CONSIDERATION OF FLOWS AND PRESSURES IN THE HYDROGEN MANIFOLDS OF THE NPDGAMMA HYDROGEN TARGET SYSTEM

Revision 0.00 Prepared: H. Nann, Indiana University, October 2011 Checked : Z. Tang, Indiana University, October Approved: S. Penttila, ORNL, October 11, 2011 1.0 Scope

We briefly consider the hydrogen flows and pressures in the hydrogen supply and gas-handling manifolds, where hydrogen gas (H2) flow is controlled by regulators, flow-control valves, restrictive flow orifice devices, and pressure limiting relief valves.
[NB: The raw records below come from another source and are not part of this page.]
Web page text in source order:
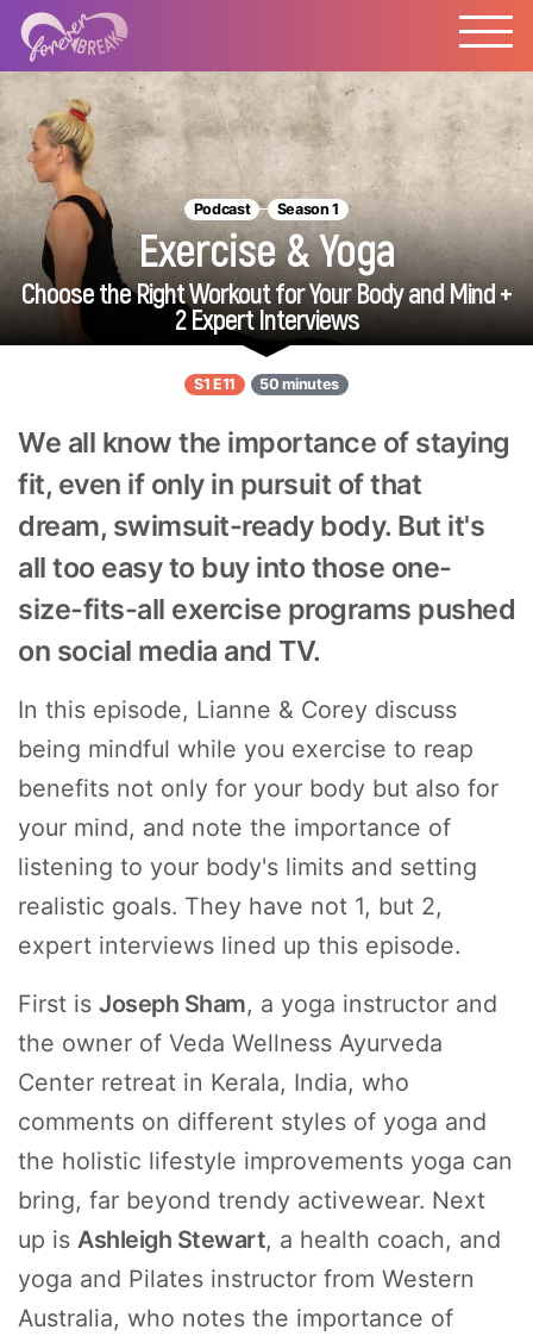
Podcast Season 1
Exercise & Yoga
Choose the Right Workout for Your Body and Mind +
2 Expert Interviews
S1 E11 50 minutes
We all know the importance of staying
fit, even if only in pursuit of that
dream, swimsuit-ready body. But it's
all too easy to buy into those one-
size-fits-all exercise programs pushed
on social media and TV.
In this episode, Lianne & Corey discuss
being mindful while you exercise to reap
benefits not only for your body but also for
your mind, and note the importance of
listening to your body's limits and setting
realistic goals. They have not 1, but 2,
expert interviews lined up this episode.
First is Joseph Sham, a yoga instructor and
the owner of Veda Wellness Ayurveda
Center retreat in Kerala, India, who
comments on different styles of yoga and
the holistic lifestyle improvements yoga can
bring, far beyond trendy activewear. Next
up is Ashleigh Stewart, a health coach, and
yoga and Pilates instructor from Western
Australia, who notes the importance of
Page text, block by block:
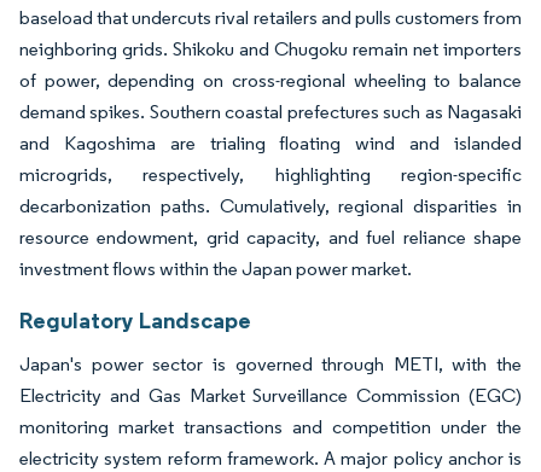
baseload that undercuts rival retailers and pulls customers from
neighboring grids. Shikoku and Chugoku remain net importers
of power, depending on cross-regional wheeling to balance
demand spikes. Southern coastal prefectures such as Nagasaki
and Kagoshima are trialing floating wind and islanded
microgrids, respectively, highlighting region-specific
decarbonization paths. Cumulatively, regional disparities in
resource endowment, grid capacity, and fuel reliance shape
investment flows within the Japan power market.
Regulatory Landscape
Japan's power sector is governed through METI, with the
Electricity and Gas Market Surveillance Commission (EGC)
monitoring market transactions and competition under the
electricity system reform framework. A major policy anchor is
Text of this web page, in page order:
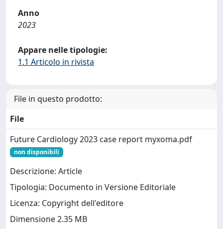
Anno
2023
Appare nelle tipologie:
1.1 Articolo in rivista
File in questo prodotto:
File
Future Cardiology 2023 case report myxoma.pdf
non disponibili
Descrizione: Article
Tipologia: Documento in Versione Editoriale
Licenza: Copyright dell'editore
Dimensione 2.35 MB
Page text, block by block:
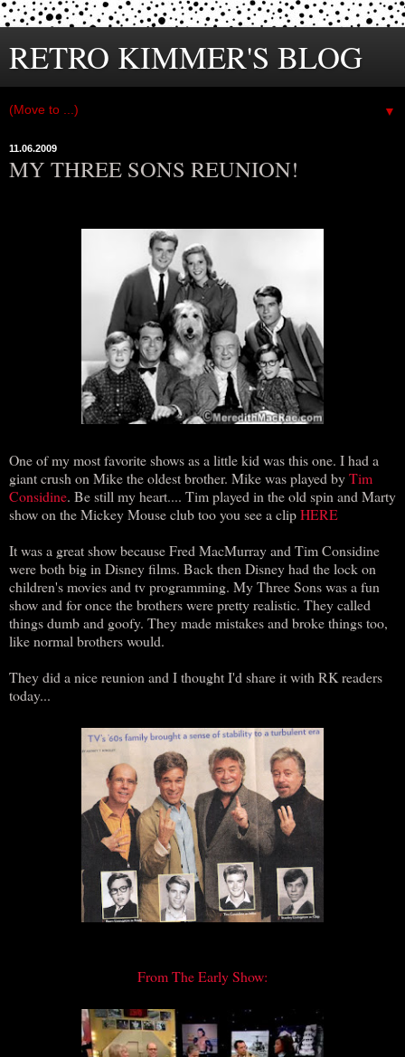
RETRO KIMMER'S BLOG
▼
11.06.2009
MY THREE SONS REUNION!
One of my most favorite shows as a little kid was this one. I had a
giant crush on Mike the oldest brother. Mike was played byTim
Considine. Be still my heart.... Tim played in the old spin and Marty
show on the Mickey Mouse club too you see a clipHERE
It was a great show because Fred MacMurray and Tim Considine
were both big in Disney films. Back then Disney had the lock on
children's movies and tv programming. My Three Sons was a fun
show and for once the brothers were pretty realistic. They called
things dumb and goofy. They made mistakes and broke things too,
like normal brothers would.
They did a nice reunion and I thought I'd share it with RK readers
today...
From The Early Show:

We will show that proposed flow restrictors and relief valves protect the piping and the manifolds for pressures above the defined operating pressures. The function of the restrictive flow orifice devices is to passively limit flows nominally to 20 SLPM (standard liter per minute) out from the manifolds or below. The maximum hydrogen flow rate into the target vessel can be only about 20 SLPM defined by cooling capacity of the cryo-coolers. The hydrogen gas is flowing in the supply and gas-handling manifolds and connecting lines only during the target filling process that takes less than two days. The estimate for the nominal frequency of the filling is once per two months. During the times when the target is operational, the manifolds and lines are filled with helium gas. 2.0 Piping and flow diagram

Appendix 1 shows the full piping and flow diagram of the NPDGamma LH2 target system (FUND13NPDG24F8U8713A001.pdf). In the calculations we have used the Bates Internal Report # 90-02 [1], the Crane Technical Paper No. 410 [2], sources found in the literature especially for consideration of restrictive flows in orifices, and information from the manufacturers.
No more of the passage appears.